C. J. Golden (see photo below) transformed her angst about growing older into a healing movement. The title of her book says it all: The Tao of the Defiant Woman: A Guide to Life Over 40: Accepting What We Must--and Rebelling Against the Rest. (Don't you love it?) Although the book is a must-read for women, I suspect its message will also resonate with men.
Recently, I asked C. J. to put into words how she went from dreading birthdays to celebrating them. Here's what she wrote:
It Beats the Alternative
The alternative to a long life is death. Given the choice of one over the other, which would you pick?
While I suspect the answer is obvious to most, it wasn’t to me. Certainly I could incant with the best of them: “Getting older sure beats the alternative.” But with each approaching birthday, I pondered the wisdom of what I was saying. Every year as my birthday loomed, I employed various avoidance methods. My husband was my accomplice. He’d begin collecting the mail weeks before my “big day” in order to intercept any birthday cards that were sent to me, and together we’d begin planning a vacation around the date.
I was not having fun.
My big breakthrough came the day my step-daughter announced she was pregnant.
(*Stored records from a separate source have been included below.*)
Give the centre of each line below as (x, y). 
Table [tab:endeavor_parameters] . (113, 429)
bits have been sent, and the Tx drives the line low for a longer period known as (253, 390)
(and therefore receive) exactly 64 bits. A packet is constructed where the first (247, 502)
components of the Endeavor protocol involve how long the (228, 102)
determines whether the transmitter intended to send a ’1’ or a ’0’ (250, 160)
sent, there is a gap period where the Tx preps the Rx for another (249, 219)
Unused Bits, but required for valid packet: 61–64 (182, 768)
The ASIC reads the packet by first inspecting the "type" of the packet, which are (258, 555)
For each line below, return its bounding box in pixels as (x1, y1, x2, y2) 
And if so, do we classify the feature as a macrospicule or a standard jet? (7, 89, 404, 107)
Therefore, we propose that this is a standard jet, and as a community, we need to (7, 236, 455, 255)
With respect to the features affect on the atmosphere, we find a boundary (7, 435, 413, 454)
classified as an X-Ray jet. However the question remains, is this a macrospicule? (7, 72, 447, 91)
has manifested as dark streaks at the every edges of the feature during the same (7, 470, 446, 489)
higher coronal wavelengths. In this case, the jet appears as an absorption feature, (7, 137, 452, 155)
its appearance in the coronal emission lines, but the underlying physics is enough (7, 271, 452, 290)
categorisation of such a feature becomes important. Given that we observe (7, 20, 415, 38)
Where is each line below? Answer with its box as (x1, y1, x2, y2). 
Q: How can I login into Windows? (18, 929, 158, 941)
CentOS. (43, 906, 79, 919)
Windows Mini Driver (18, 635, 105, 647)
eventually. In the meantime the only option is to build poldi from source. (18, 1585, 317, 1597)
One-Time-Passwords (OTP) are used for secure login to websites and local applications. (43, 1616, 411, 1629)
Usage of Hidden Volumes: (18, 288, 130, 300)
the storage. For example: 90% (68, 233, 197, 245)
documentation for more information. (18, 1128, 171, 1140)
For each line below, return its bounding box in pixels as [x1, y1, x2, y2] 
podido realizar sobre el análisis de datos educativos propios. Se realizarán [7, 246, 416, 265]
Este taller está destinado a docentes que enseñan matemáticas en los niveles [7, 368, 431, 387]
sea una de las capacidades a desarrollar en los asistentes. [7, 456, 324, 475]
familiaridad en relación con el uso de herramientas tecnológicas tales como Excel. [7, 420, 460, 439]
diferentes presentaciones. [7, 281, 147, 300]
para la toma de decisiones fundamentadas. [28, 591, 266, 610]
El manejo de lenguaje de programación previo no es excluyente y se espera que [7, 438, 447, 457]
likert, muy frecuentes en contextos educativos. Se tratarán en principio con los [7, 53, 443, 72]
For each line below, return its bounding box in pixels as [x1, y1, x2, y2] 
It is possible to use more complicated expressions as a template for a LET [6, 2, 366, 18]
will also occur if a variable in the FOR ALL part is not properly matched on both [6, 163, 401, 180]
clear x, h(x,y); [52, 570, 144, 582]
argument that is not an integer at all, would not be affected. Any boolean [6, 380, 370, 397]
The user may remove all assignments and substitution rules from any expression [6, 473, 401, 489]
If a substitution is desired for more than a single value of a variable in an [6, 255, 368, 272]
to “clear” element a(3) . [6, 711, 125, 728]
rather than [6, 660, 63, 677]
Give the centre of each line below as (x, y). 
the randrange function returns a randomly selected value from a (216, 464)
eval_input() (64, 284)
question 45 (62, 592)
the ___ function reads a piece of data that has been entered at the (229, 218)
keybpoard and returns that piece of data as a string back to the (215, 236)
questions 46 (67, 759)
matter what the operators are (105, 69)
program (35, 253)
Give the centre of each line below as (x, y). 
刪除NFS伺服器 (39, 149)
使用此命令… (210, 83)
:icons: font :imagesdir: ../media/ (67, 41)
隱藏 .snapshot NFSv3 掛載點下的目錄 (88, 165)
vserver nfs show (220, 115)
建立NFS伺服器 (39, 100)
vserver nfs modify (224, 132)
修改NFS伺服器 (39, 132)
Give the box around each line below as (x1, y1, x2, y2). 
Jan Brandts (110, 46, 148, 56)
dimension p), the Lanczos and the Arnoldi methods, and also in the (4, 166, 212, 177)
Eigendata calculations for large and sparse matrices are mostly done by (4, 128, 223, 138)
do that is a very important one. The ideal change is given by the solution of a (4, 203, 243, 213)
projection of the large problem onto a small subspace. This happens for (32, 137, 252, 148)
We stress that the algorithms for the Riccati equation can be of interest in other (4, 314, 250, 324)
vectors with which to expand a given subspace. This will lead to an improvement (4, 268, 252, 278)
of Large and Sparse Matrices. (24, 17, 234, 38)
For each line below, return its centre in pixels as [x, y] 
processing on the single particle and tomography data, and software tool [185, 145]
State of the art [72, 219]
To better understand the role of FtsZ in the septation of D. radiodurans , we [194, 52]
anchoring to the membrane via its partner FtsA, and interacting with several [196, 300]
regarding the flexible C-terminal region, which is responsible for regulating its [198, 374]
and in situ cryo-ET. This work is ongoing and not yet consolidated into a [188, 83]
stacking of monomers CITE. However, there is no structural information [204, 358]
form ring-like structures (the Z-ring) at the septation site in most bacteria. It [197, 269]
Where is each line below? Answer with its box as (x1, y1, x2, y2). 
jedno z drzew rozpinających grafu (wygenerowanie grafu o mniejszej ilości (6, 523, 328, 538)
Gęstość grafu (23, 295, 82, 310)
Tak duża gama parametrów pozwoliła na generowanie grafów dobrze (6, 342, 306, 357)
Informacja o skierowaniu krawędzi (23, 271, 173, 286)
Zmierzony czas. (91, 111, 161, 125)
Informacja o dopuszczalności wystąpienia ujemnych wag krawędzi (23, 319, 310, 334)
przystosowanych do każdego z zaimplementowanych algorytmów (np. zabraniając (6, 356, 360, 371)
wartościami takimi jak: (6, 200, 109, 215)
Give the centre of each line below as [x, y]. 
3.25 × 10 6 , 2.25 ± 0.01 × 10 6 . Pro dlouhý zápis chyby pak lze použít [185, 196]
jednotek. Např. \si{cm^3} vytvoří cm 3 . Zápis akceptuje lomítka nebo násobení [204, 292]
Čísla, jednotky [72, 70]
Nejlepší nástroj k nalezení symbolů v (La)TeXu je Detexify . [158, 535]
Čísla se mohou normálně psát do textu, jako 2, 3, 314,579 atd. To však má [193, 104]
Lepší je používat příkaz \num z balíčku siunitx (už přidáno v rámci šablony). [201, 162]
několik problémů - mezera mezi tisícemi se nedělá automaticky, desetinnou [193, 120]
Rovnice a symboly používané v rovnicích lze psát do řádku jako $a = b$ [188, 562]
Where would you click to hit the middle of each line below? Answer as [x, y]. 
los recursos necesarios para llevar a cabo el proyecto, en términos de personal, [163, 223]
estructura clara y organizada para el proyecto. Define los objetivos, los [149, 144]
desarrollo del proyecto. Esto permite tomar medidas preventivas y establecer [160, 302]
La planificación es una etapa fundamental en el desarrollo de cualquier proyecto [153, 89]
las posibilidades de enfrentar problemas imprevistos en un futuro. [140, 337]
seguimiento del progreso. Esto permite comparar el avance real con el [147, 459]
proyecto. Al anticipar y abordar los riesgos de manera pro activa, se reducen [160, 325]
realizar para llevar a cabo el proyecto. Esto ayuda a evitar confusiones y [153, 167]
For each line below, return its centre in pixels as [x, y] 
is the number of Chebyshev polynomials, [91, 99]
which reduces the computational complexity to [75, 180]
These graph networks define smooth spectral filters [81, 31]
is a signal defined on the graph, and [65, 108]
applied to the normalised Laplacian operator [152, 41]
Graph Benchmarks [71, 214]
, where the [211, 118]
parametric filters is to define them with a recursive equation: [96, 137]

The very thought of having a grandchild became the icing on the cake of my distress. I was going to be a grandmother! How dare my daughter do this to me? I did the only thing I was capable of doing at the time – I stopped talking to her.
Salvation from my self-inflicted sorrow began during the sixtieth birthday celebration of my dear friend Kathy. She embraced her birthdays, I embalmed them. She celebrated her years, I castigated them. How I wanted to learn how to apply Kathy's attitude to my own life!
“How is it,” I asked her, “that you can actually celebrate your birthday?
“Why don’t you go out there and talk to other women about this?” Kathy replied. “Perhaps you’ll find the answers.”
And so I did.
I began my personal crusade by questioning friends and acquaintances and family members. They in turn referred me to others. Ultimately, I interviewed hundreds of women ages 17 to 91 with a variety of lifestyles and ethnic backgrounds.
Kathy’s caring suggestion began to take on a life of its own as I held seminars and workshops for groups of women to come together and talk about aging—to laugh, to complain, to tell their stories. I discovered that there is a real need for women to communicate and face the aging process together.
I realized I was not alone in my discomfort at facing my advancing age. There were others out there who were having a difficult time of it as well. I did, of course, also meet women who were able to accept the aging process gracefully. They, I realized, would be my role models.
Ultimately, I discovered that it wasn’t a fear of growing closer to death that had kept me from enjoying the passing years. It was a fear of growing further from youth. In great part my fear was due to a misconception in this country that fifty and sixty is old, and that “old” is something to be ashamed of.
That first grandchild is now a wonderful little girl of six. And as she has grown, so, too, have I.
There is an ancient Chinese philosophy known as Taoism. The word “Tao” translates to “the path” or “the way.” I’ve learned to incorporate its principles into my life by accepting that which is inevitable while remaining bold and vital.
I am a grandmother now to three amazing grandchildren - with another on the way. Still strong and healthy and enjoying every day to its fullest, I keep stretching my horizons by accomplishing new tasks, both physical and mental.
In June I shall be sixty-three. I can’t wait to celebrate. It sure beats the alternative!